About this exercise
A complete response lists each line of the data below that includes the word "cancer".

Provided material
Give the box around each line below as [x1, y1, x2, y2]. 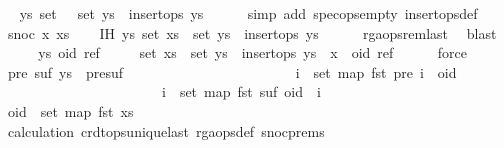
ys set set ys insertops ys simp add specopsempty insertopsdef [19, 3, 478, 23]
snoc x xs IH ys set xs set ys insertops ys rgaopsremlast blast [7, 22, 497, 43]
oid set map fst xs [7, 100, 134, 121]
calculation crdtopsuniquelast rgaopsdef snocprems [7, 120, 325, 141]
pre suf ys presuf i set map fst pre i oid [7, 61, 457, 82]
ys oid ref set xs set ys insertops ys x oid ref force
--
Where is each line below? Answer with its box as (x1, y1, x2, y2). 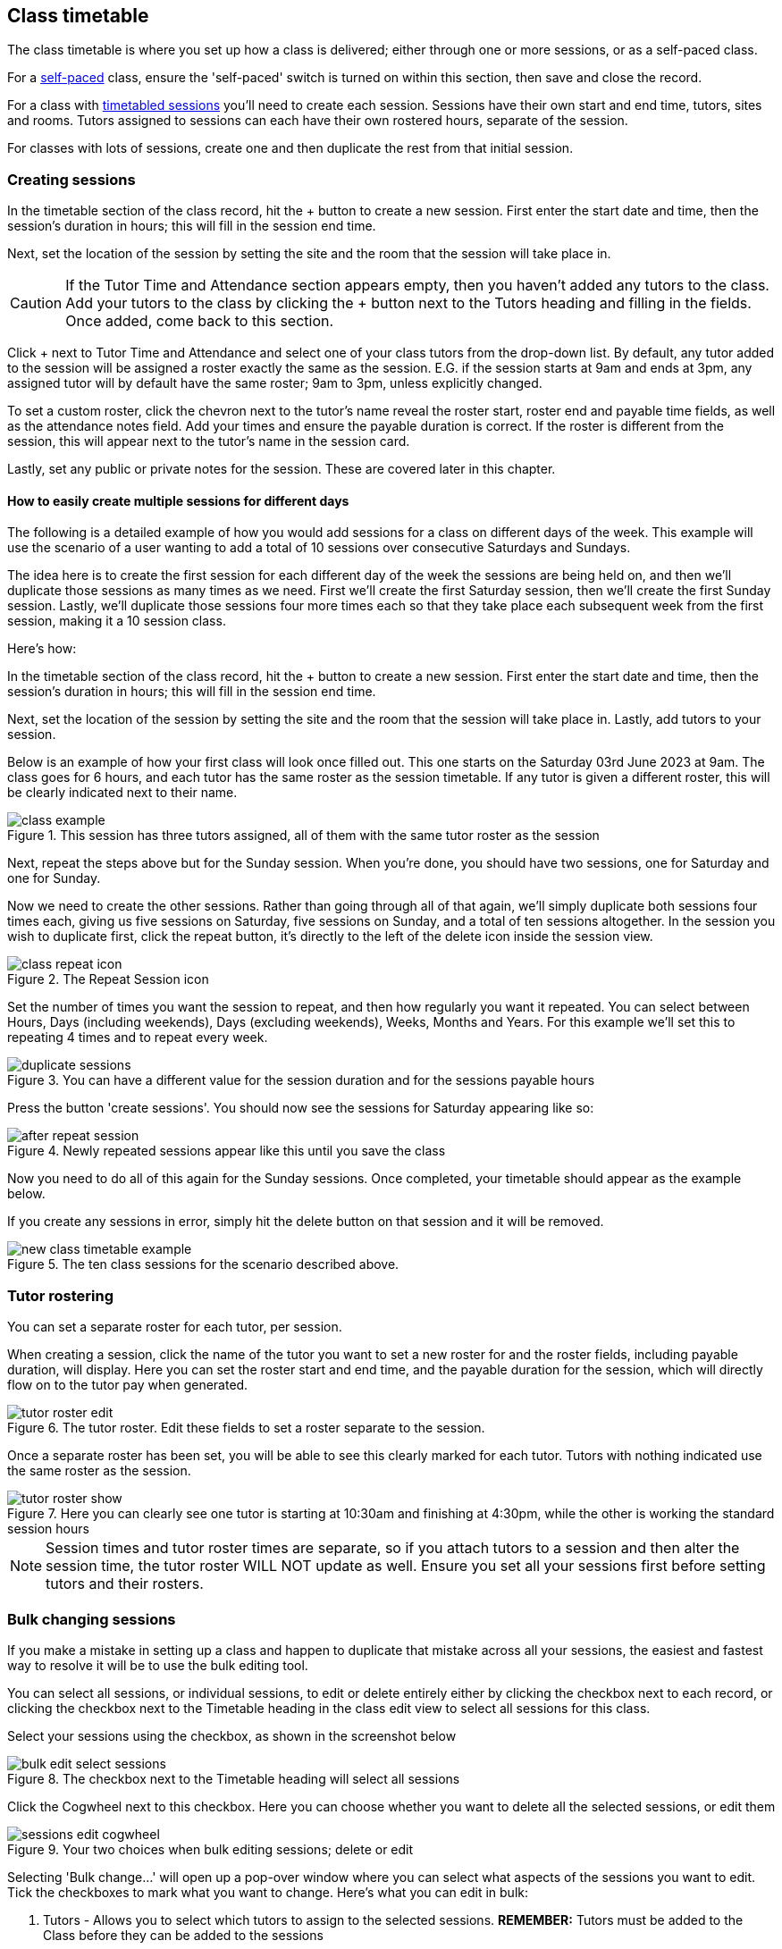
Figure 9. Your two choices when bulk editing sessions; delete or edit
---
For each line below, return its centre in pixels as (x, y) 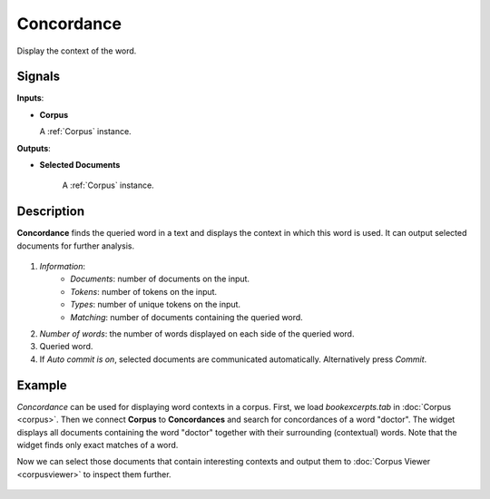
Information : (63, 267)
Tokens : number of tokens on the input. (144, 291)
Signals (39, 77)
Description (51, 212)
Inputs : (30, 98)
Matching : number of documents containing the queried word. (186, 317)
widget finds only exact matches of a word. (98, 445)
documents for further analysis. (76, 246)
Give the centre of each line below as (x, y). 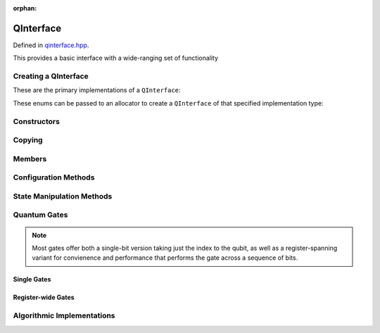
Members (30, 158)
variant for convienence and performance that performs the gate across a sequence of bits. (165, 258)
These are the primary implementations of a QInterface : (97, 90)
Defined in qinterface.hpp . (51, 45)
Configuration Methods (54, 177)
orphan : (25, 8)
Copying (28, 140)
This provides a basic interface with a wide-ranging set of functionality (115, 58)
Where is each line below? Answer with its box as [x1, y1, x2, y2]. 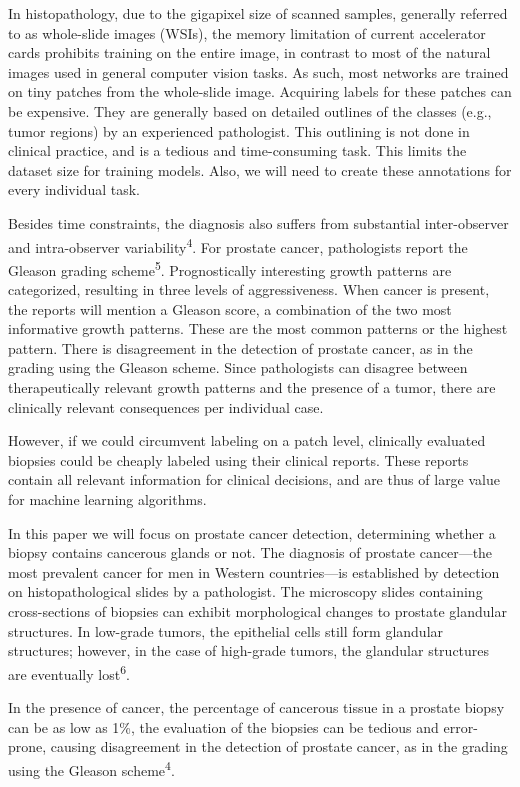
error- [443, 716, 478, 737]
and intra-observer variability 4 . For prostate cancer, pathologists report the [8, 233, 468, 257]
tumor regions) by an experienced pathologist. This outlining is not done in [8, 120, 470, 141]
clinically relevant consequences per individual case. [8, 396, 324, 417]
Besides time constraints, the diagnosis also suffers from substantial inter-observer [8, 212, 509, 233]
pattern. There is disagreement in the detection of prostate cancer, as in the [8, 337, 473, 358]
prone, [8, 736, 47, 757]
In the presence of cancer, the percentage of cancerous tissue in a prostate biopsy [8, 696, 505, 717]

Answer to the problem
and intra-observer variability 4 . For prostate cancer, pathologists report the [8, 233, 468, 257]
pattern. There is disagreement in the detection of prostate cancer, as in the [8, 337, 473, 358]
In the presence of cancer, the percentage of cancerous tissue in a prostate biopsy [8, 696, 505, 717]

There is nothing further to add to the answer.